MuskanRaisinghani23/IMDB-Movies-Analysis
End-to-end BI pipeline on IMDb datasets using Azure Data Factory, Snowflake, and Tableau to deliver insights through scalable modeling and visualization.
IMDb BI Pipeline Project
Overview
This project presents an end-to-end BI solution that transforms IMDb's non-commercial datasets into actionable business insights. The pipeline ingests, profiles, cleans, models, and visualizes over 200 million records using Azure Data Factory, Snowflake, and Tableau, all orchestrated under a medallion architecture. Multi-valued fields are flattened using Snowflake’s LATERAL FLATTEN, and key insights are delivered through interactive dashboards and reports.
Technologies Used
Problem Statement
Challenge
The IMDb dataset is extensive, unstructured, and spread across multiple files with nested or multi-valued fields. Analyzing this data directly for trends in movies, genres, cast, and crew is challenging due to inconsistencies in format and relationships between datasets.
Solution
To address these challenges, the project implements:
- Data Profiling using
ydata-profilingto assess data quality - Schema Design via ER/Studio to build normalized structures
- Data Cleaning through ADF Data Flows for each file
- Data Flattening using
LATERAL FLATTENin Snowflake for nested fields - Medallion Architecture:
- Bronze: raw ingestion using ADF
- Silver: transformation pipelines and flattening
- Gold: fact/dimension models with surrogate keys and derived metrics
- Dashboards in Tableau to answer business questions on professions, genres, titles, languages, regions, and trends
Data Sources
The dataset was sourced from IMDb's official non-commercial dataset repository:
🔗 IMDb Non-Commercial Datasets
The following files were used:
| File Name | Description | Approx.
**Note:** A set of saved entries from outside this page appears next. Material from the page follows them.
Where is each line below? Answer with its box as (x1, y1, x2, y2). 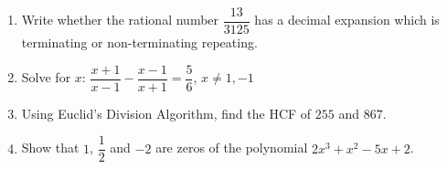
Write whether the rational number (21, 10, 219, 29)
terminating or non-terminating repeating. (21, 33, 258, 52)
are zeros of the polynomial (155, 138, 308, 157)
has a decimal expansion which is (254, 10, 440, 29)
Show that (21, 138, 80, 157)
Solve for (21, 68, 71, 87)
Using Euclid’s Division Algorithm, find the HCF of (21, 103, 312, 122)
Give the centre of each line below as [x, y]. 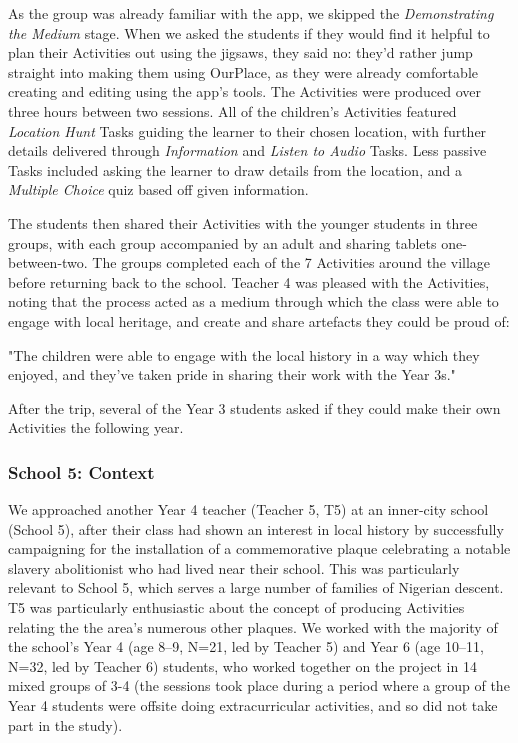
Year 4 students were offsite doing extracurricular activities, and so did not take [253, 705]
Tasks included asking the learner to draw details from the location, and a [235, 169]
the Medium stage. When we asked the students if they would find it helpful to [249, 32]
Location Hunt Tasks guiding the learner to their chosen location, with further [247, 130]
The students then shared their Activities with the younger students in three [243, 222]
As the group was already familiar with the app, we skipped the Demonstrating [251, 13]
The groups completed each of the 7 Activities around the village [291, 262]
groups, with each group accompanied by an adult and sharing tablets [222, 242]
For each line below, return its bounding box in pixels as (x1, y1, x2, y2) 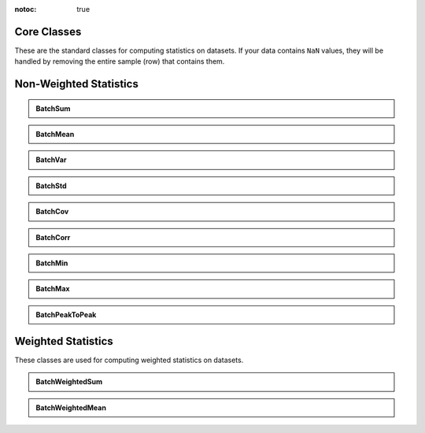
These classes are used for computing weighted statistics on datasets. (14, 355, 244, 365)
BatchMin (35, 258, 68, 268)
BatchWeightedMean (35, 402, 106, 413)
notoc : (14, 5, 37, 13)
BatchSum (35, 103, 71, 113)
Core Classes (14, 24, 82, 39)
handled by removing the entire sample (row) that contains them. (14, 57, 225, 66)
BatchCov (35, 207, 69, 216)
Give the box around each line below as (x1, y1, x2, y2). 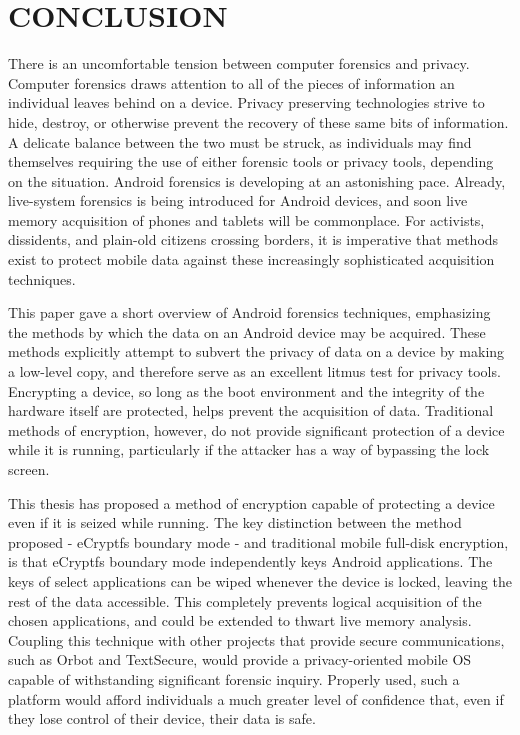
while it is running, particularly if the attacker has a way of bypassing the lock (8, 439, 490, 460)
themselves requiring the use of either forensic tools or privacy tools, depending (8, 151, 494, 172)
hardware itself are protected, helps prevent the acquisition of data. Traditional (8, 400, 494, 421)
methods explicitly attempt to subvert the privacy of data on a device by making (8, 341, 505, 362)
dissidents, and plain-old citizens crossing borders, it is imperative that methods (8, 229, 499, 250)
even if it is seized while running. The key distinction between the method (8, 512, 462, 533)
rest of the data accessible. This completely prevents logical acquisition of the (8, 590, 482, 611)
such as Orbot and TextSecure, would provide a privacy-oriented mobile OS (8, 649, 472, 670)
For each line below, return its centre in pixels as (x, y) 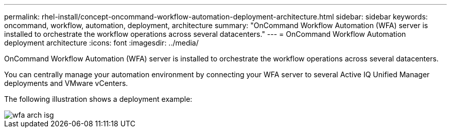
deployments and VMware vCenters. (66, 83)
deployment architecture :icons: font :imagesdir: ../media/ (101, 43)
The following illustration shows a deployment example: (98, 99)
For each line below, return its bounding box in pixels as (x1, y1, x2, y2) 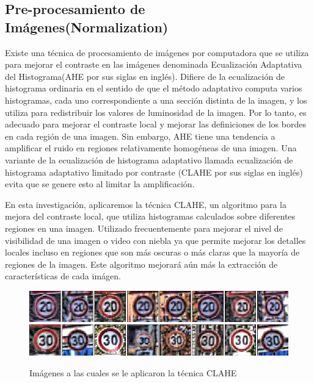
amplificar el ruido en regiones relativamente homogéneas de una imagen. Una (5, 141, 297, 154)
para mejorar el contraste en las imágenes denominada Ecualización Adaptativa (5, 58, 302, 71)
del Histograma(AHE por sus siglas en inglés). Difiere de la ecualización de (5, 70, 285, 82)
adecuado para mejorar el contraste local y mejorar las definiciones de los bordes (5, 118, 306, 131)
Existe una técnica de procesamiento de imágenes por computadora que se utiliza (5, 46, 309, 59)
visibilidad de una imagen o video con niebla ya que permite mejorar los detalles (5, 234, 306, 246)
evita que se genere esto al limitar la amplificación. (5, 177, 195, 190)
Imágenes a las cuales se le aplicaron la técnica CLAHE (29, 366, 237, 379)
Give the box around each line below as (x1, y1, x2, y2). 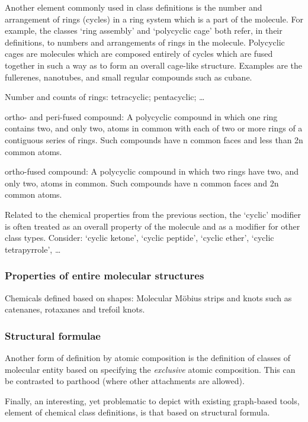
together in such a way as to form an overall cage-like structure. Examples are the (5, 59, 302, 71)
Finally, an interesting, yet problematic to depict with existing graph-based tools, (5, 394, 300, 407)
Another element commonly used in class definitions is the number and (5, 1, 262, 13)
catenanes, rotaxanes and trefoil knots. (5, 303, 145, 315)
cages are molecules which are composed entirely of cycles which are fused (5, 47, 273, 60)
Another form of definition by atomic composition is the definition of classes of (5, 351, 290, 363)
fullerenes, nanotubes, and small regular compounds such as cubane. (5, 70, 252, 83)
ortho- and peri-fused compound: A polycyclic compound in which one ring (5, 110, 278, 123)
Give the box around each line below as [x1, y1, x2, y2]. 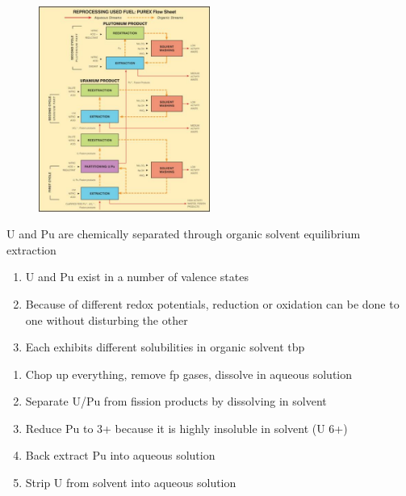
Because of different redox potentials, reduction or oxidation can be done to [25, 295, 400, 312]
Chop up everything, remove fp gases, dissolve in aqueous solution [25, 365, 353, 382]
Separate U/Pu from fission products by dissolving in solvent [25, 393, 327, 410]
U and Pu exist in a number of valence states [25, 268, 249, 285]
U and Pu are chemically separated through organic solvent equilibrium [6, 225, 361, 242]
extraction [6, 241, 57, 258]
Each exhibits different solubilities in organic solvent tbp [25, 338, 305, 355]
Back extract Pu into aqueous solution [25, 447, 216, 464]

Row Count |
|---|---|---|
name.basics.tsv.gz |
Details about cast and crew members (name, professions, known titles) | 14,195,120 |
title.basics.tsv.gz |
Core title data (title type, primary title, release year, runtime, genres) | 11,464,895 |
title.akas.tsv.gz |
Title aliases (international titles and translations) | 51,409,880 |
title.crew.tsv.gz |
List of directors and writers associated with titles | 11,464,885 |
title.episode.tsv.gz |
Details about TV series episodes | 8,815,771 |
title.principals.tsv.gz |
Key cast and crew per title | 90,984,102 |
title.ratings.tsv.gz |
IMDb ratings and number of votes per title | 1,536,010 |
Additional metadata on:
- Language codes: ISO 639 standards
- Region codes: IMDb’s official country code listings
Business Requirements
The solution addresses the following business needs:
- Retrieve primary and secondary professions for any individual
- Identify individuals with multiple professions
- List all genres for a given title and retrieve titles by genre
- Filter titles by release year
- Analyze movie runtime trends by year
- Classify titles as adult or non-adult
- Retrieve all languages associated with a title
- Identify regions in which a title was released
- List all directors and writers involved in a title
- Count number of episodes per season for a given series
- Identify types of crew and cast roles (actor, director, writer, etc.)
- Retrieve all jobs and characters involved in a title
- Determine top-rated movies by genre and year
- Build visualizations for:
- Crew insights (e.g., top actors, directors, backstage roles)
- Movie ratings trend analysis
- Series vs. episodes analysis for non-movie content
- Region and country-based movie release trends